Dopo aver vagato per quattro ore sotto un sole ecuatoriano con 33°C, preso un moto-taxi seduto dietro ad una sorta di guzzi anni 60, ed aver chiesto a non so quante persone, ho concluso che la soluzione sta nell’andare alla marina, il porto turistico, piazzarsi davanti l’uscita con lo zaino ed aspettare che qualche capitano di un veliero ti chieda qual’è la tua rotta, e cercare di trattare il prezzo, spuntando un centinaio di dollari, o se la fortuna ti assiste in cambio di qualche lavoro nella barca si può attravversare gratis, opzione per ora un pò improbabile visto che siamo in alta stagione.

Dunque, discusso con Paco, il mio attuale compagno di viaggio spagnolo, abbiamo deciso di dividersi i compiti. Lui va questa sera armato di mochila (zaino) e cartello con la scritta “PANAMA”, domani tocca a me, se i due tentativi non danno risultati l’alternativa, economica, è avvicinarsi al confine con Panamà.

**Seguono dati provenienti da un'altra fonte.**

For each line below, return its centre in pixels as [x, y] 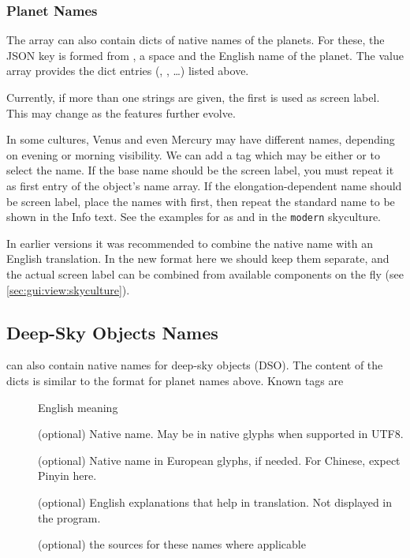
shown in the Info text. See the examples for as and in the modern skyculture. [194, 217]
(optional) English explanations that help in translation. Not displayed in [215, 502]
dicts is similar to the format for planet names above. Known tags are [175, 380]
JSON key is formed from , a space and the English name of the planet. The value [205, 55]
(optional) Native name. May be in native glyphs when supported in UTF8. [221, 434]
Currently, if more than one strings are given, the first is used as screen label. [193, 97]
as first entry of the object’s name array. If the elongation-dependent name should [204, 185]
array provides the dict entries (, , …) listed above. [128, 71]
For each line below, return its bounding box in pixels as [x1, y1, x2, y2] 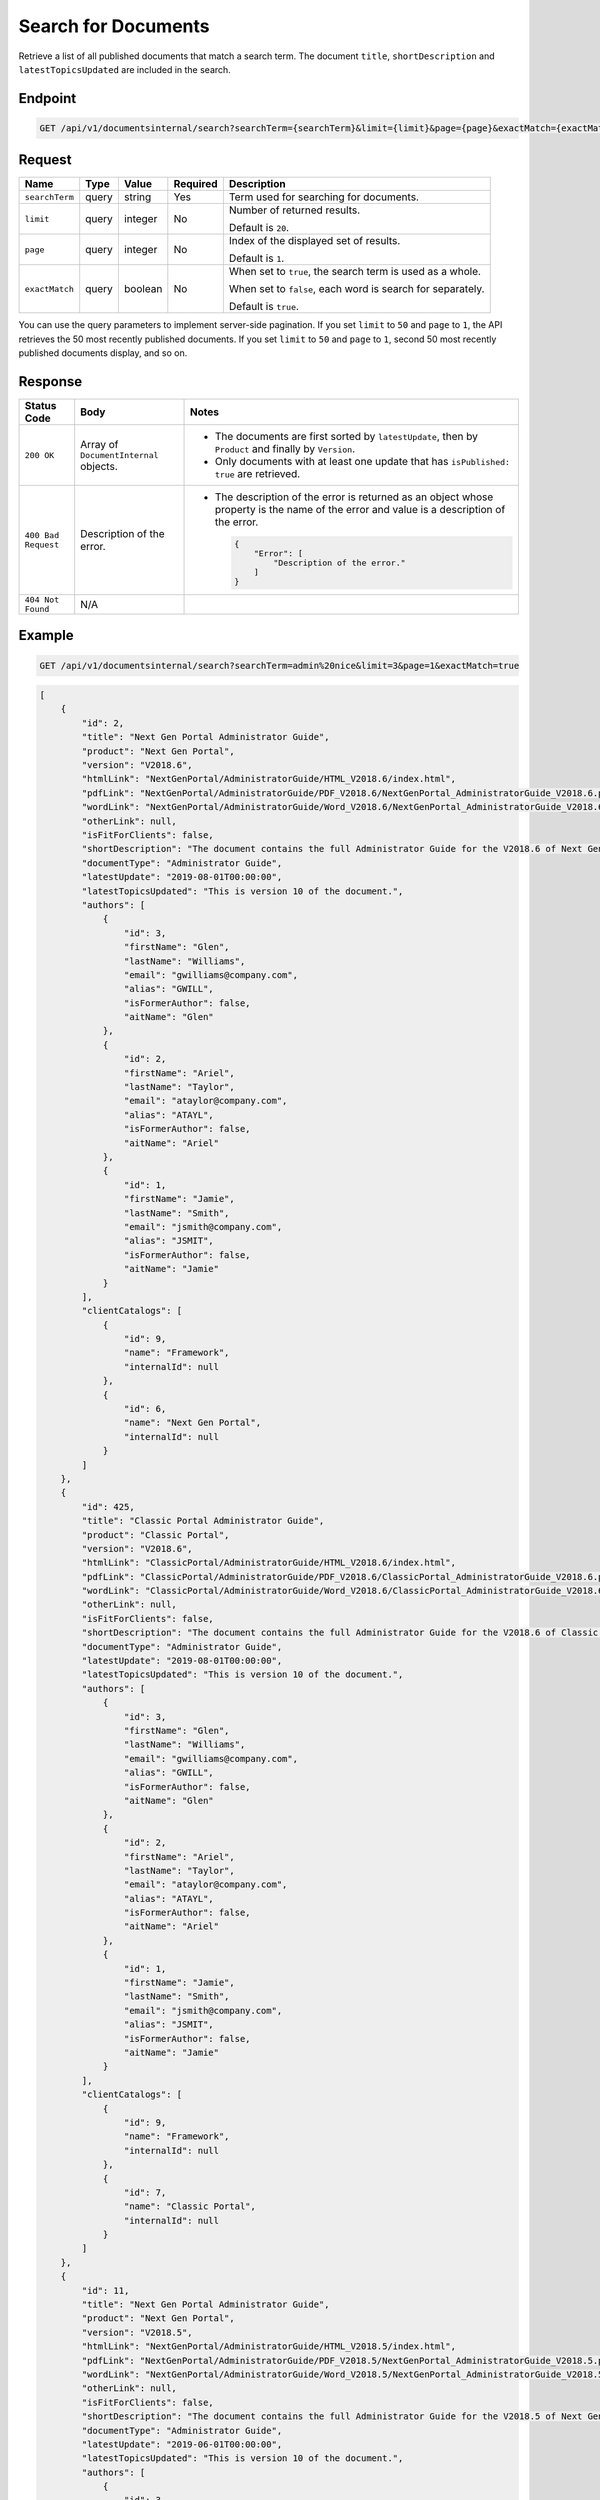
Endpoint [18, 90, 77, 107]
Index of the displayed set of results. [228, 234, 401, 248]
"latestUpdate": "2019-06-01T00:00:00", [81, 2438, 283, 2450]
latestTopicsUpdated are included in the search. [18, 63, 232, 75]
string [123, 190, 152, 204]
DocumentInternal [80, 450, 159, 460]
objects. [80, 459, 119, 473]
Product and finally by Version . [215, 442, 355, 456]
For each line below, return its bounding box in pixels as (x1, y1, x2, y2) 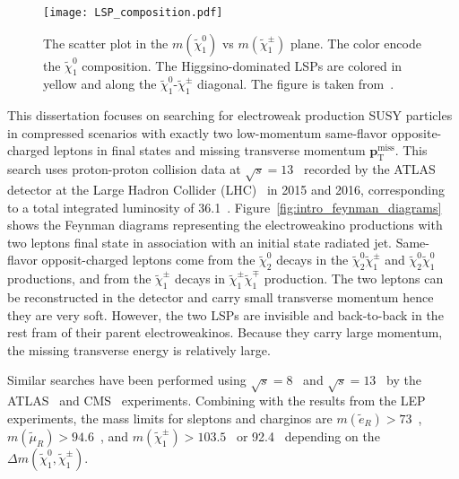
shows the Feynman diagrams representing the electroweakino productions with (7, 215, 443, 234)
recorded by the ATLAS (303, 160, 436, 179)
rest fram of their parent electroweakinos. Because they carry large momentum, (7, 323, 443, 342)
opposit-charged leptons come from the (41, 250, 255, 269)
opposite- (391, 123, 442, 142)
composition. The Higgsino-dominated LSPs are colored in (82, 56, 403, 74)
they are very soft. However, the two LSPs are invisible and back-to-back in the (7, 305, 444, 324)
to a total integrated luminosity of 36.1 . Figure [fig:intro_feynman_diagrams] (7, 197, 442, 216)
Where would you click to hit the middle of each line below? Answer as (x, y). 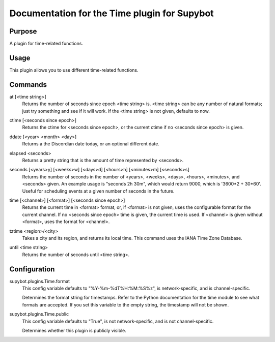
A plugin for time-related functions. (46, 44)
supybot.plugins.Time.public (39, 314)
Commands (28, 85)
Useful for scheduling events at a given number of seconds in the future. (98, 191)
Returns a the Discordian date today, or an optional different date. (91, 144)
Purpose (23, 31)
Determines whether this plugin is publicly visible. (74, 330)
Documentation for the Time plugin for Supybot (112, 13)
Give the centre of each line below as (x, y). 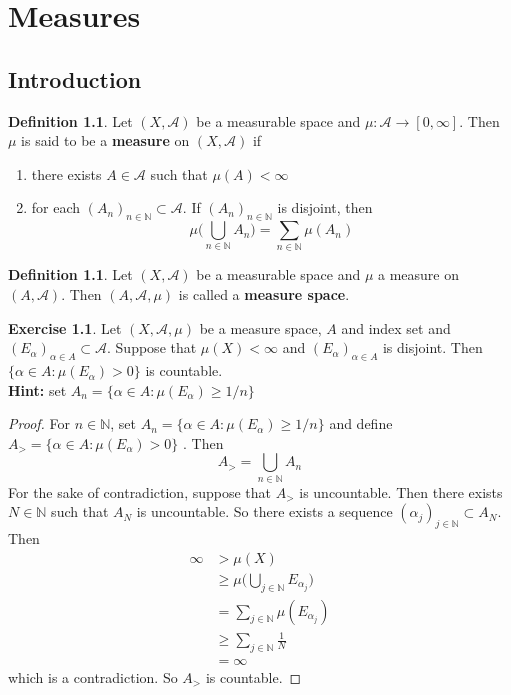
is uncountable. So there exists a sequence (264, 511)
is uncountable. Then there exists (401, 491)
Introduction (75, 78)
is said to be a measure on (105, 140)
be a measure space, (260, 327)
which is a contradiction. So (93, 677)
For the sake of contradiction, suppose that (140, 491)
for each (56, 207)
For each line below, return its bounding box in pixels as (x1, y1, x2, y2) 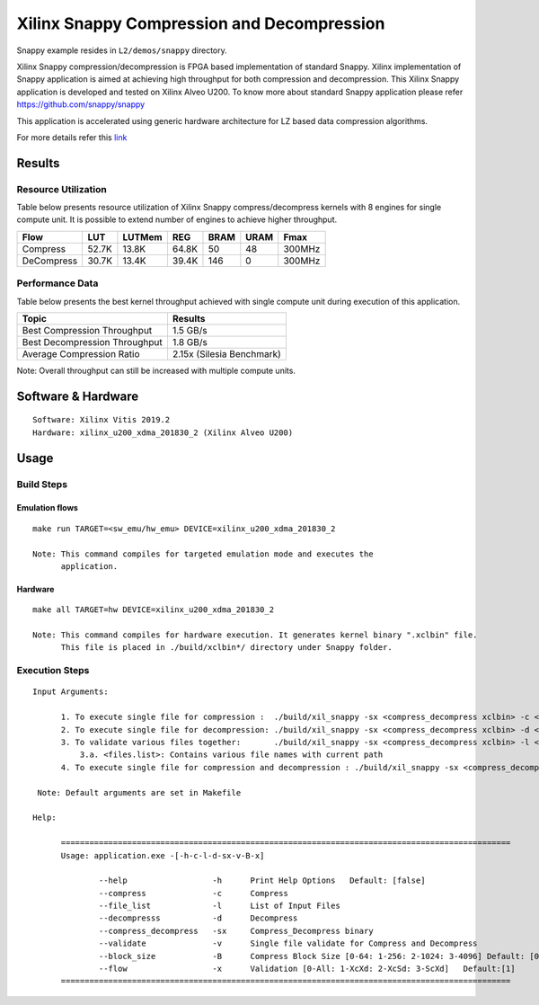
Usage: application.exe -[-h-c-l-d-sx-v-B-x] (60, 850, 265, 860)
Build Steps (16, 477, 67, 490)
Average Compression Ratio (22, 347, 140, 360)
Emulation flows (16, 502, 78, 513)
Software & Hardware (16, 388, 139, 404)
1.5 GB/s (172, 324, 208, 336)
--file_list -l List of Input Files (99, 901, 340, 912)
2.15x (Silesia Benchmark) (172, 347, 282, 360)
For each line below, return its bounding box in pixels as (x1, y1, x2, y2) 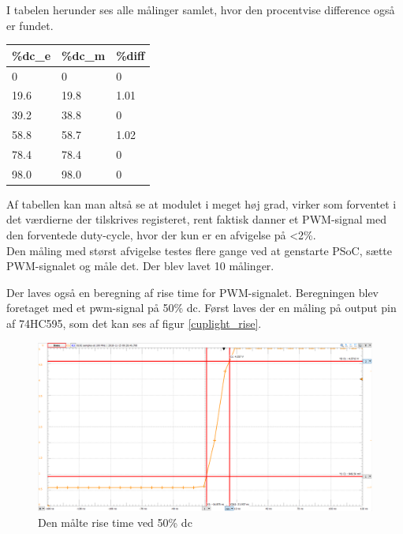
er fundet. (6, 17, 54, 33)
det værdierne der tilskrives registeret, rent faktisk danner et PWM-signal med (6, 211, 386, 228)
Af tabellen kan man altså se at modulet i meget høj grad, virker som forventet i (6, 195, 397, 212)
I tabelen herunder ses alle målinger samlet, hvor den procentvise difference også (6, 2, 395, 17)
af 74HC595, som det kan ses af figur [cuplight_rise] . (6, 315, 262, 331)
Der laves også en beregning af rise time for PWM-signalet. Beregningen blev (6, 284, 379, 300)
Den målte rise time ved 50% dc (38, 513, 192, 530)
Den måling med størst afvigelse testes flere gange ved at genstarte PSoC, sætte (6, 242, 393, 258)
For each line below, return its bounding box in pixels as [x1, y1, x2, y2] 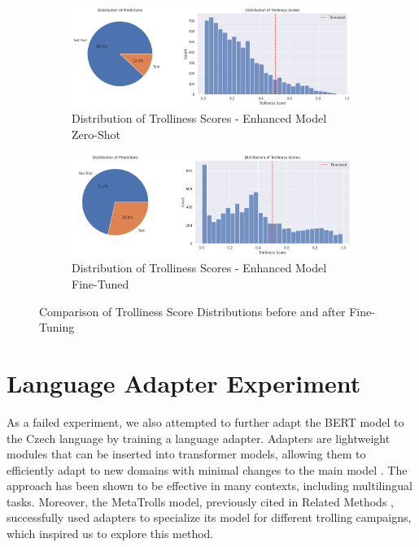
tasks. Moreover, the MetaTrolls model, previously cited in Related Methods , [7, 493, 394, 510]
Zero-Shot [72, 125, 120, 142]
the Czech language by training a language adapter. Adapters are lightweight [7, 429, 391, 446]
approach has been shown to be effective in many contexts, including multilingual [7, 477, 412, 494]
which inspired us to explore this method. [7, 525, 214, 542]
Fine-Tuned [72, 276, 129, 293]
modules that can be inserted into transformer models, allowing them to [7, 445, 366, 462]
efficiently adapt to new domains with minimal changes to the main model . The [7, 461, 408, 478]
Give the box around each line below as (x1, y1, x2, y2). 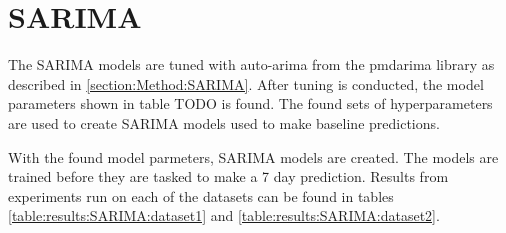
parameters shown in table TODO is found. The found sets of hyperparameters (8, 93, 493, 114)
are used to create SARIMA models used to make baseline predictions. (8, 112, 440, 133)
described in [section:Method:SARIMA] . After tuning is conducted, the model (8, 73, 484, 94)
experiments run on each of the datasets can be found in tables (8, 185, 394, 206)
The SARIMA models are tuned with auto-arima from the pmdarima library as (8, 54, 495, 75)
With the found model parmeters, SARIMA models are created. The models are (8, 146, 499, 167)
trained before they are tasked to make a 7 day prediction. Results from (8, 166, 449, 187)
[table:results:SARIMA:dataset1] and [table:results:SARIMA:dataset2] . (8, 205, 440, 226)
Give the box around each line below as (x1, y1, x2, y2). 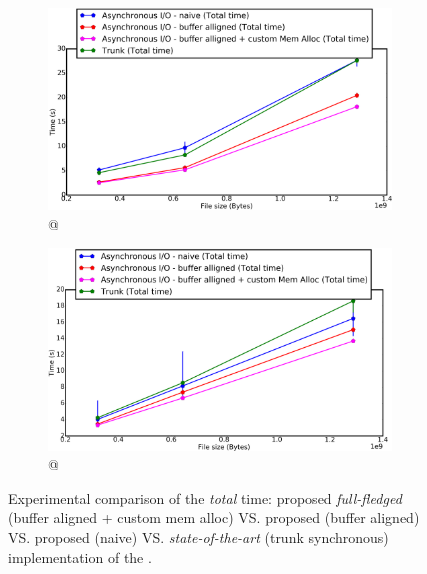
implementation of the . (8, 546, 152, 567)
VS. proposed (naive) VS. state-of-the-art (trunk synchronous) (8, 527, 389, 548)
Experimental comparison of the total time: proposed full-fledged (8, 487, 402, 508)
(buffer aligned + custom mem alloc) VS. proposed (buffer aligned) (8, 507, 420, 528)
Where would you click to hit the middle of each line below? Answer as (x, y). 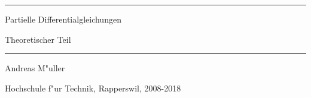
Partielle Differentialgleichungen (63, 19)
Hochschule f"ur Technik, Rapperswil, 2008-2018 (93, 88)
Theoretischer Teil (38, 39)
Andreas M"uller (35, 68)

Visto che passare la frontiera via terra non è assolutamente sicuro in quanto è zona di traffici illegali, e non poco, dopo aver cambiato tre autobus bisogna prendere una lancia che in quattro ore scomodamente ti porta in terra panamense, il tutto ovviamente dopo innumerevoli e approfonditi controlli militari visto che la rotta è metà di immigranti cubani e traffici di vario genere……

Che la fortuna ci assista !!!!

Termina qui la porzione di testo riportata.